> **ABOUT THIS EXERCISE**: Repeat every entry word for word. Images do not belong in the copy.

> **MATERIAL PROVIDED**:
|---|
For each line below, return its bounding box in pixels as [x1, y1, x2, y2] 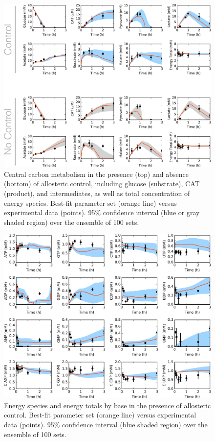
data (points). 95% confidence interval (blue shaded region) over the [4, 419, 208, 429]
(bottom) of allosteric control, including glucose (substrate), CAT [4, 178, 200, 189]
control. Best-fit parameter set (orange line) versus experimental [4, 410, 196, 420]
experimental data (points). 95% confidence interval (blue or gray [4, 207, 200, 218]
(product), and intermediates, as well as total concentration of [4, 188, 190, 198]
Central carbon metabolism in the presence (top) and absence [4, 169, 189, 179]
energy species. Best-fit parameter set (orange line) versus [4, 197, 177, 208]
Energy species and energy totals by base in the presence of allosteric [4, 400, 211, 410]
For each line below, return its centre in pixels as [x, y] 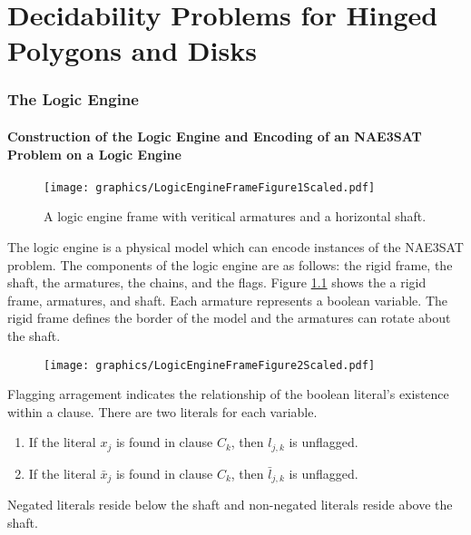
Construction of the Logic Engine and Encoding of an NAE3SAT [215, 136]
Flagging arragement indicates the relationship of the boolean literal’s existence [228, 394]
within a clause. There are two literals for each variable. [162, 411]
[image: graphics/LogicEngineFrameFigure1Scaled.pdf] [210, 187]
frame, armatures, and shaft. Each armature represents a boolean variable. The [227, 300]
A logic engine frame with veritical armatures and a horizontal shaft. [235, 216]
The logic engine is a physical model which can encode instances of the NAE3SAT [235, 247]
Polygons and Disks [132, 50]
|---|
> **COMPLETED TASK**:
For each line below, return its bounding box in pixels as [x1, y1, x2, y2] 
data (points). 95% confidence interval (blue shaded region) over the [4, 419, 208, 429]
(bottom) of allosteric control, including glucose (substrate), CAT [4, 178, 200, 189]
control. Best-fit parameter set (orange line) versus experimental [4, 410, 196, 420]
experimental data (points). 95% confidence interval (blue or gray [4, 207, 200, 218]
(product), and intermediates, as well as total concentration of [4, 188, 190, 198]
Central carbon metabolism in the presence (top) and absence [4, 169, 189, 179]
energy species. Best-fit parameter set (orange line) versus [4, 197, 177, 208]
Energy species and energy totals by base in the presence of allosteric [4, 400, 211, 410]
For each line below, return its centre in pixels as [x, y] 
Construction of the Logic Engine and Encoding of an NAE3SAT [215, 136]
Flagging arragement indicates the relationship of the boolean literal’s existence [228, 394]
within a clause. There are two literals for each variable. [162, 411]
[image: graphics/LogicEngineFrameFigure1Scaled.pdf] [210, 187]
frame, armatures, and shaft. Each armature represents a boolean variable. The [227, 300]
A logic engine frame with veritical armatures and a horizontal shaft. [235, 216]
The logic engine is a physical model which can encode instances of the NAE3SAT [235, 247]
Polygons and Disks [132, 50]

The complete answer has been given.